-- Work instruction --
Give the number of lines in the entries below that hold "Vibe", with no accompanying words.
-------- Input data --------
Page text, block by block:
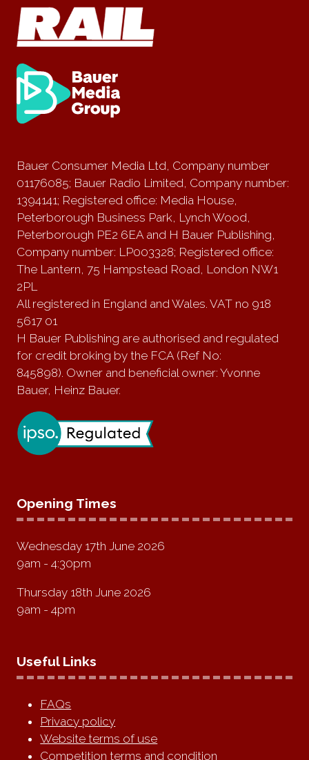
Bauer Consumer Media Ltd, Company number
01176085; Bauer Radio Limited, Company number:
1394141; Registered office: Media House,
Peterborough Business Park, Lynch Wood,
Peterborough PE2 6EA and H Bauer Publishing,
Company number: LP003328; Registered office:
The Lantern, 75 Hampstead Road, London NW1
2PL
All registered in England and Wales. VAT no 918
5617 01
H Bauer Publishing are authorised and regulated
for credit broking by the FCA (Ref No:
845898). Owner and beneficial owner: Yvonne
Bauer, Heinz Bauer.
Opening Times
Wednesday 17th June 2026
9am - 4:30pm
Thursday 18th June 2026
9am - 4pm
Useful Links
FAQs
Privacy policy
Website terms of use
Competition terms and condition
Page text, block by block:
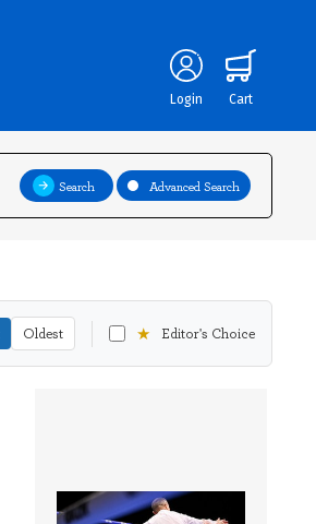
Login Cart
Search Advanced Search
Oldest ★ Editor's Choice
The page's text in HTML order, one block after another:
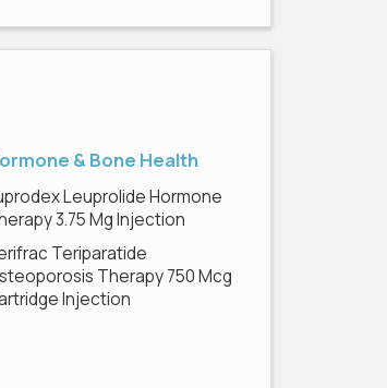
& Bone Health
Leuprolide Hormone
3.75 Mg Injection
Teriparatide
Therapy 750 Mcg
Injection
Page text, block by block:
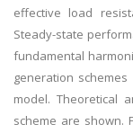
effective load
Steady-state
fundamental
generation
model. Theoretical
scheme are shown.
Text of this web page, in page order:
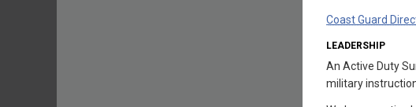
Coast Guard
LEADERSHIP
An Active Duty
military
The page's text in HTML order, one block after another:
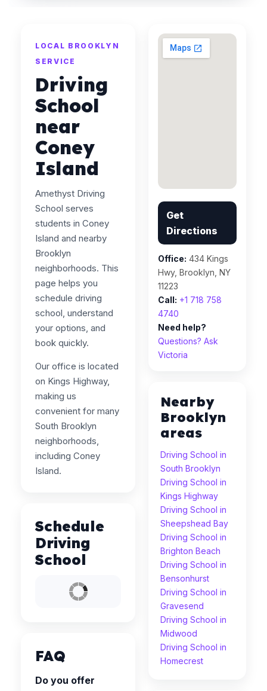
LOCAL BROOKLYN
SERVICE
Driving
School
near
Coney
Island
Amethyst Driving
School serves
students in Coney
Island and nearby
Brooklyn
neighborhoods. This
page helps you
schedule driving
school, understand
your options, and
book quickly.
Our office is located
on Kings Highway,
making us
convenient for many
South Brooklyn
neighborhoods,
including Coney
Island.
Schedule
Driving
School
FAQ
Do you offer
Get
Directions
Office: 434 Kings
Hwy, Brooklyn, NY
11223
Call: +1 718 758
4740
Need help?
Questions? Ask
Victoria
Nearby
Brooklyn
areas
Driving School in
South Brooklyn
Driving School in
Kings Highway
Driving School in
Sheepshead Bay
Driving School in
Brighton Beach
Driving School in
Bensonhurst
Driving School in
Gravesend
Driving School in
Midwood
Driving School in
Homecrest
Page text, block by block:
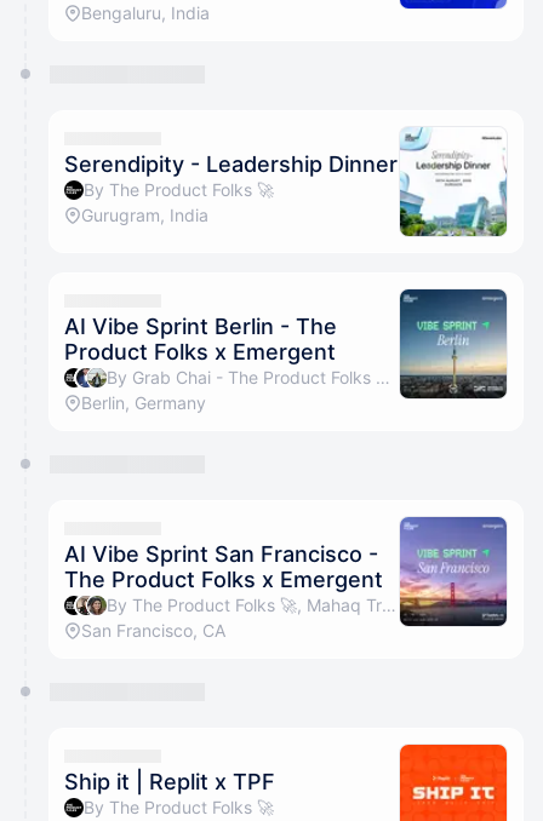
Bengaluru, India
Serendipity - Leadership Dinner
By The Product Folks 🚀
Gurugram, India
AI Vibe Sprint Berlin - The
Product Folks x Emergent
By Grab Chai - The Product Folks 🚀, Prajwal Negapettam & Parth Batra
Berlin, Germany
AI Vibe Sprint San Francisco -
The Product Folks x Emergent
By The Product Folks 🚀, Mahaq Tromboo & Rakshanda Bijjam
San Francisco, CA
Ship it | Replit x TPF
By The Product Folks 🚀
--------
-- Response to the task --
2